After a spell at the Arts Council in the early 1960s, Glazebrook became a founding director of Editions Alecto before, in 1969, he followed Bryan Robertson as Director of the Whitechapel Gallery. Robertson had really put the gallery on the map, with some of the first exhibitions of Jackson Pollock, Jasper Johns and Robert Rauschenberg among others, but had left it in a financial mess. Sadly Glazebrook, no businessman, could not dig it out of the mire, but continued Robertson's terrific tradition by putting on the first David Hockney retrospective. (His only mistake at the Whitechapel, perhaps, was to turn down the offer of an exhibition by John Lennon and Yoko Ono, but he remained unrepentant about that decision until his death.) Hockney was a lifelong friend – and, indeed most of Glazebrook's friends felt they knew Hockney himself since Mark, a great mimic, often affectionately imitated the artist.

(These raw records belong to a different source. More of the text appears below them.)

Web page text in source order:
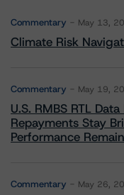
Commentary May 13,
Climate Risk
Commentary May 19,
U.S. RMBS RTL
Repayments Stay
Performance
Commentary May 26,
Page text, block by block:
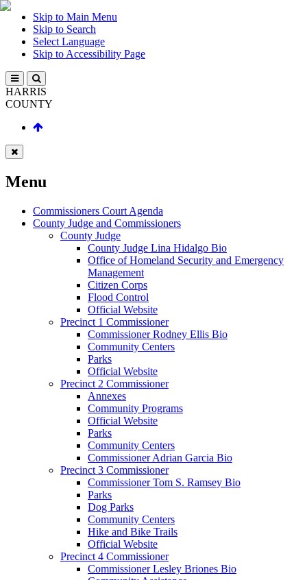
Skip to Main Menu
Skip to Search
Select Language
Skip to Accessibility Page
HARRIS
COUNTY
Menu
Commissioners Court Agenda
County Judge and Commissioners
County Judge
County Judge Lina Hidalgo Bio
Office of Homeland Security and Emergency
Management
Citizen Corps
Flood Control
Official Website
Precinct 1 Commissioner
Commissioner Rodney Ellis Bio
Community Centers
Parks
Official Website
Precinct 2 Commissioner
Annexes
Community Programs
Official Website
Parks
Community Centers
Commissioner Adrian Garcia Bio
Precinct 3 Commissioner
Commissioner Tom S. Ramsey Bio
Parks
Dog Parks
Community Centers
Hike and Bike Trails
Official Website
Precinct 4 Commissioner
Commissioner Lesley Briones Bio
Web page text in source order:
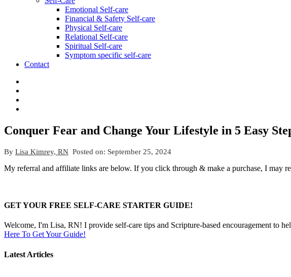
Emotional Self-care
Financial & Safety Self-care
Physical Self-care
Relational Self-care
Spiritual Self-care
Symptom specific self-care
Contact
Conquer Fear and Change Your Lifestyle in 5 Easy
By Lisa Kimrey, RN Posted on: September 25, 2024
My referral and affiliate links are below. If you click through & make a purchase, I may
GET YOUR FREE SELF-CARE STARTER GUIDE!
Welcome, I'm Lisa, RN! I provide self-care tips and Scripture-based encouragement to
Here To Get Your Guide!
Latest Articles
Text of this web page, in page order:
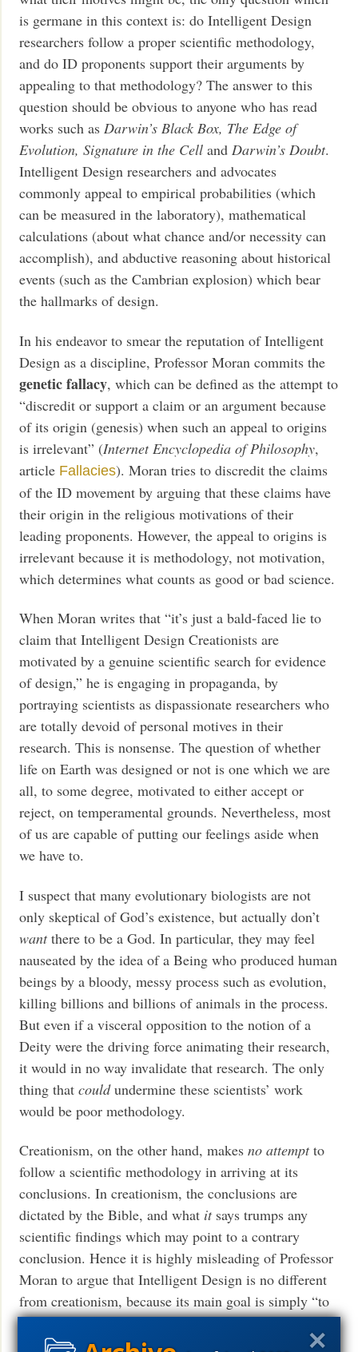
is germane in this context is: do Intelligent Design
researchers follow a proper scientific methodology,
and do ID proponents support their arguments by
appealing to that methodology? The answer to this
question should be obvious to anyone who has read
works such asDarwin’s Black Box, The Edge of
Evolution, Signature in the Cell andDarwin’s Doubt.
Intelligent Design researchers and advocates
commonly appeal to empirical probabilities (which
can be measured in the laboratory), mathematical
calculations (about what chance and/or necessity can
accomplish), and abductive reasoning about historical
events (such as the Cambrian explosion) which bear
the hallmarks of design.
In his endeavor to smear the reputation of Intelligent
Design as a discipline, Professor Moran commits the
genetic fallacy, which can be defined as the attempt to
“discredit or support a claim or an argument because
of its origin (genesis) when such an appeal to origins
is irrelevant” (Internet Encyclopedia of Philosophy,
article Fallacies). Moran tries to discredit the claims
of the ID movement by arguing that these claims have
their origin in the religious motivations of their
leading proponents. However, the appeal to origins is
irrelevant because it is methodology, not motivation,
which determines what counts as good or bad science.
When Moran writes that “it’s just a bald-faced lie to
claim that Intelligent Design Creationists are
motivated by a genuine scientific search for evidence
of design,” he is engaging in propaganda, by
portraying scientists as dispassionate researchers who
are totally devoid of personal motives in their
research. This is nonsense. The question of whether
life on Earth was designed or not is one which we are
all, to some degree, motivated to either accept or
reject, on temperamental grounds. Nevertheless, most
of us are capable of putting our feelings aside when
we have to.
I suspect that many evolutionary biologists are not
only skeptical of God’s existence, but actually don’t
wantthere to be a God. In particular, they may feel
nauseated by the idea of a Being who produced human
beings by a bloody, messy process such as evolution,
killing billions and billions of animals in the process.
But even if a visceral opposition to the notion of a
Deity were the driving force animating their research,
it would in no way invalidate that research. The only
thing thatcouldundermine these scientists’ work
would be poor methodology.
Creationism, on the other hand, makesno attemptto
follow a scientific methodology in arriving at its
conclusions. In creationism, the conclusions are
dictated by the Bible, and what itsays trumps any
scientific findings which may point to a contrary
conclusion. Hence it is highly misleading of Professor
Moran to argue that Intelligent Design is no different
from creationism, because its main goal is simply “to
provide scientific justification for the belief in a creator
god.” Intelligent Design, unlike creationism, has
no
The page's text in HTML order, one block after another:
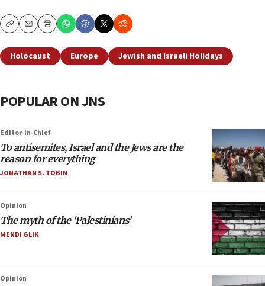
CopyEmailPrint
Holocaust Europe Jewish and Israeli Holidays
POPULAR ON JNS
Editor-in-Chief
To antisemites, Israel and the Jews are the
reason for everything
JONATHAN S. TOBIN
Opinion
The myth of the ‘Palestinians’
MENDI GLIK
Opinion
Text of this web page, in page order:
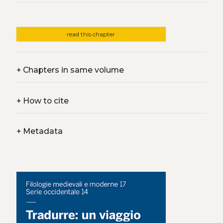
read this chapter
+Chapters in same volume
+How to cite
+Metadata
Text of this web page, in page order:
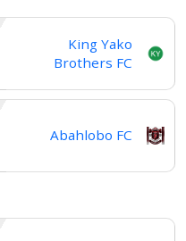
King Yako
Brothers FC
Abahlobo FC
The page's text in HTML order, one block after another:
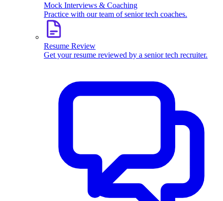
Mock Interviews & Coaching
Practice with our team of senior tech coaches.
Resume Review
Get your resume reviewed by a senior tech recruiter.
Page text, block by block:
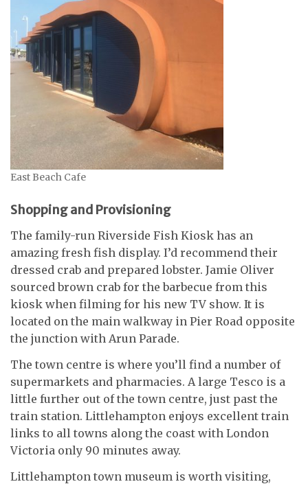
East Beach Cafe
Shopping and Provisioning
The family-run Riverside Fish Kiosk has an
amazing fresh fish display. I’d recommend their
dressed crab and prepared lobster. Jamie Oliver
sourced brown crab for the barbecue from this
kiosk when filming for his new TV show. It is
located on the main walkway in Pier Road opposite
the junction with Arun Parade.
The town centre is where you’ll find a number of
supermarkets and pharmacies. A large Tesco is a
little further out of the town centre, just past the
train station. Littlehampton enjoys excellent train
links to all towns along the coast with London
Victoria only 90 minutes away.
Littlehampton town museum is worth visiting,
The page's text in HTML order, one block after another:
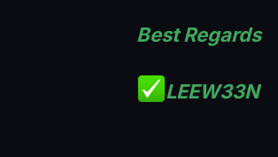
Best Regards
LEEW33N
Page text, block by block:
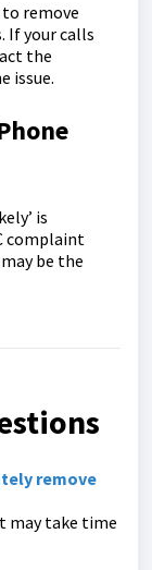
remove
If your calls
the
issue.
is
complaint
be the
remove
may take time
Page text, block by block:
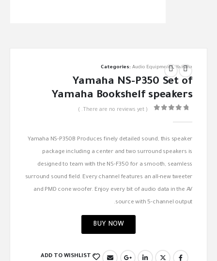
Categories:Audio Equipments,Yamaha
Yamaha NS-P350 Set of
Yamaha Bookshelf speakers
( There are no reviews yet. )
Yamaha NS-P350B Produces finely detailed sound, this speaker
package including a center and two surround speakers is
designed to team with the NS-F350 for a smooth, seamless
surround sound field. Every channel features an all-new tweeter
and PMD cone woofer. Enjoy every bit of audio data in the AV
source with 5-channel output.
BUY NOW
ADD TO WISHLIST
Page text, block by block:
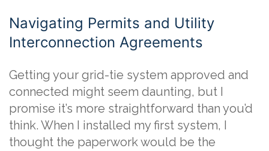
Navigating Permits and Utility
Interconnection Agreements
Getting your grid-tie system approved and
connected might seem daunting, but I
promise it’s more straightforward than you’d
think. When I installed my first system, I
thought the paperwork would be the
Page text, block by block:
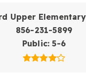
Upper
856-231-5899
Public 5-6

Glazebrook was at the peak of his professional career at the White-chapel. Later, he headed the Modern British department at the Colnaghi Gallery, (where he put on a memorable Edward Wadsworth show) and later opened the Albermarle Gallery, where he featured artists like Craigie Aitchison and John Napper. But it all ended in tears, and he was forced to sell not only the many pictures he had bought as a young man in the early 1960s – Hockneys, Blakes and Klees, among others – but also his Norman Shaw house in Bedford Park, where he'd entertained so many of the young artists he encouraged.

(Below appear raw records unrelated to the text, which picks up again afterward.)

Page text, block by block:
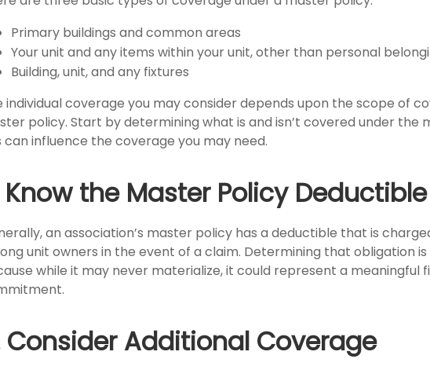
Primary buildings and common areas
Your unit and any items within your unit, other than personal
Building, unit, and any fixtures
individual coverage you may consider depends upon the scope of
policy. Start by determining what is and isn’t covered under the
can influence the coverage you may need.
Know the Master Policy Deductible
an association’s master policy has a deductible that is
unit owners in the event of a claim. Determining that obligation
while it may never materialize, it could represent a meaningful
Consider Additional Coverage
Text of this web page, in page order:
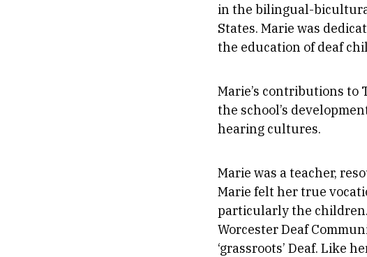
in the bilingual-
States. Marie was
the education of deaf
Marie’s contributions to
the school’s
hearing cultures.
Marie was a teacher,
Marie felt her true
particularly the children.
Worcester Deaf
‘grassroots’ Deaf. Like
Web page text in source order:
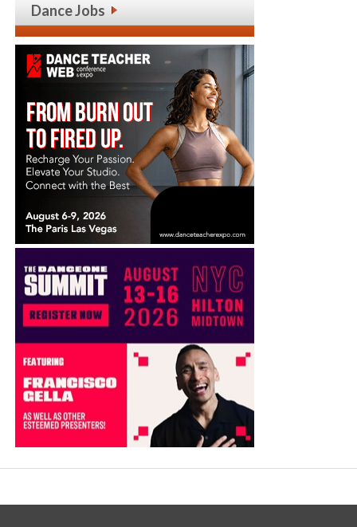
Dance Jobs
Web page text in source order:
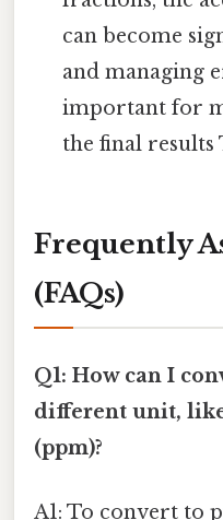
can become
and managing
important for
the final results
Frequently
(FAQs)
Q1: How can I
different unit,
(ppm)?
A1: To convert to
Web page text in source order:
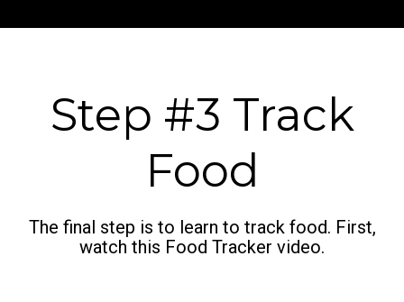
Step #3 Track
Food
The final step is to learn to track food. First,
watch this Food Tracker video.
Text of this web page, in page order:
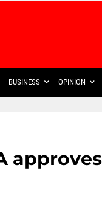
BUSINESS OPINION
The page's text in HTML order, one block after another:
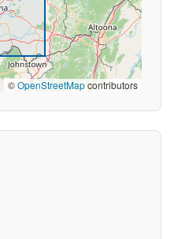
©OpenStreetMapcontributors
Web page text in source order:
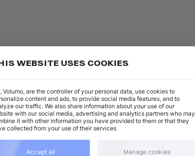
in Filters to skip tracks you've already
/ Bass / Grime
5:18 Add
/ Bass / Grime
WEBSITE USES COOKIES
Volumo, are the controller of your personal data, use cookies to
content and ads, to provide social media features, and to
our traffic. We also share information about your use of our
with our social media, advertising and analytics partners who may
it with other information you have provided to them or that they
collected from your use of their services
Accept all Manage cookies

It was a particular blow because it was here that he had enjoyed so many happy years, not only bringing up his daughter Bianca and stepson Pavel, but becoming involved in local life and helping to raise money for the Norman Shaw church next door, the heart of the community. An ill-judged boundary dispute with his neighbour and divorce from his second wife, Wanda Osinska, reduced him to an uncharacteristic low, but a year later, boosted by a successful exhibition of his pictures at the Mayor Gallery, he bought an ex-council flat in a high-rise block in rather a grim area of Kennington, south London.

"It's marvellous!" he enthused. "From my window I can see from Tower Bridge to Battersea Power Station! And there's a Henry Moore in the grounds! And the estate is in Pevsner!" He painted his flat in stark Mondrian colours and soon friends who had never set foot in a council estate before were flocking to his door. A great gourmet, he could never buy just one salmon but two – his funeral was attended not only by his many friends and colleagues but also by the local fishmonger, butcher and all the waiters from his favourite neighbourhood restaurant in Chelsea.

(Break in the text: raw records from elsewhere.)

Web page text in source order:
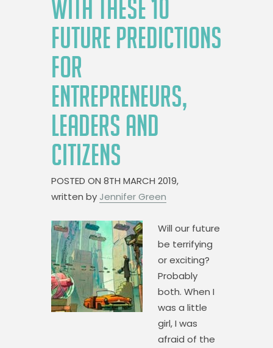
WITH THESE 10
FUTURE PREDICTIONS
FOR
ENTREPRENEURS,
LEADERS AND
CITIZENS
POSTED ON 8TH MARCH 2019,
written by Jennifer Green
Will our future
be terrifying
or exciting?
Probably
both. When I
was a little
girl, I was
afraid of the
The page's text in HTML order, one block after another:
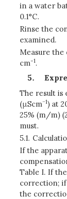
in a water
0.1°C.
Rinse the
examined.
Measure
cm-1.
The result is
(μScm−1) at
25% (m/m)
must.
5.1.
If the
Table I. If
correction; if
the
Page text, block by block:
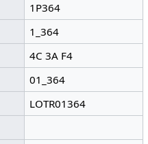
1P364
1_364
4C 3A F4
01_364
LOTR01364
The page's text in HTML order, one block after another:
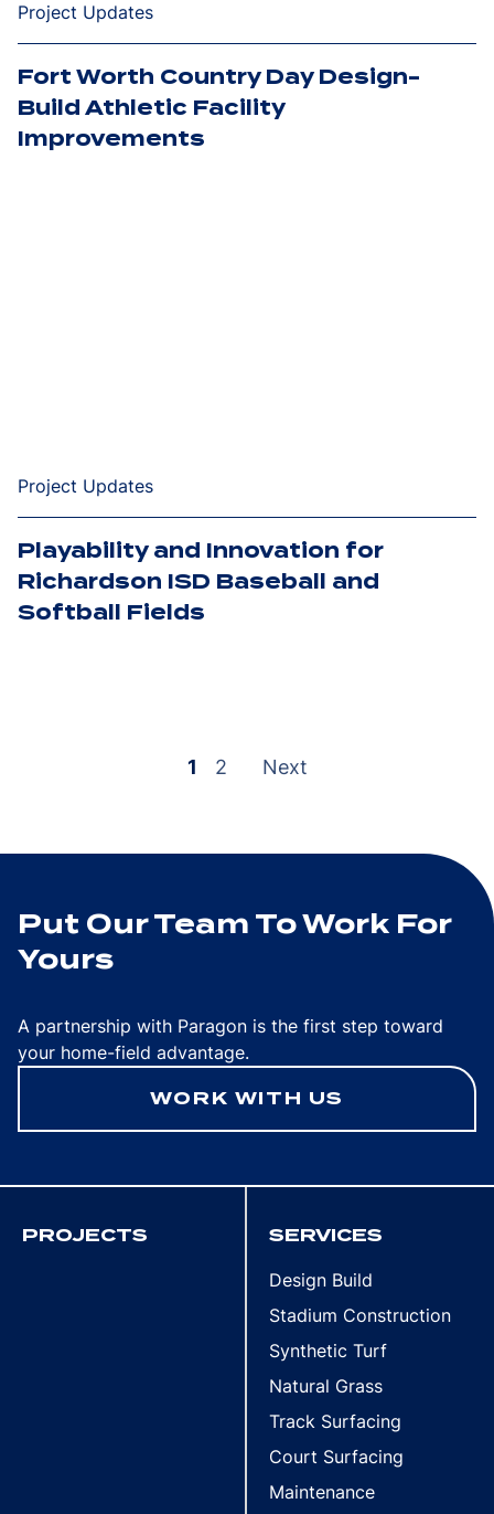
Project Updates
Fort Worth Country Day Design-
Build Athletic Facility
Improvements
Project Updates
Playability and Innovation for
Richardson ISD Baseball and
Softball Fields
pagination
1 2 Next
Put Our Team To Work For
Yours
A partnership with Paragon is the first step toward
your home-field advantage.
WORK WITH US
PROJECTS SERVICES
Design Build
Stadium Construction
Synthetic Turf
Natural Grass
Track Surfacing
Court Surfacing
Maintenance

He was well-known in the art world as a critic, dealer, curator, teacher and lecturer; in 1976 he became Professor of Art History at San Jose State University, California, as well as the campus gallery curator. But his friends and colleagues remember him not only as a prodigious luncher – usually at the Beefsteak or the Chelsea Arts Club – but also as one of the most ebullient, funny and generous friends in the world. He was a big man, with a powerful frame, and was a great tennis player, swimmer and walker. One night, on returning to his council estate from a bibulous dinner across the river, he was confronted by a group of threatening-looking gangsters. Ever brave, he put up his fists, only to be met with gales of laughter prompted by the sight of this burly ex-Etonian squaring up under his tweed cap. Naturally Glazebrook joined in the hilarity.

Five years ago he married Cherry Moorsom, with whom he was very happy, and spent the end of his life writing articles for the Spectator, and various other publications, singing in the Chelsea Arts Club Christmas shows (and the bath), curating art exhibitions, lecturing, writing, and playing with his much-loved grandchildren, Henry and Freddie.

Virginia Ironside

Reginald Mark Glazebrook, art dealer, curator and lecturer: born Wirral, Cheshire 25 June 1936; married 1965 Elizabeth Claridge (one daughter), 1974 Wanda Osinska (one daughter, one stepson), 2004 Cherry Moorsom; died London 3 November 2009.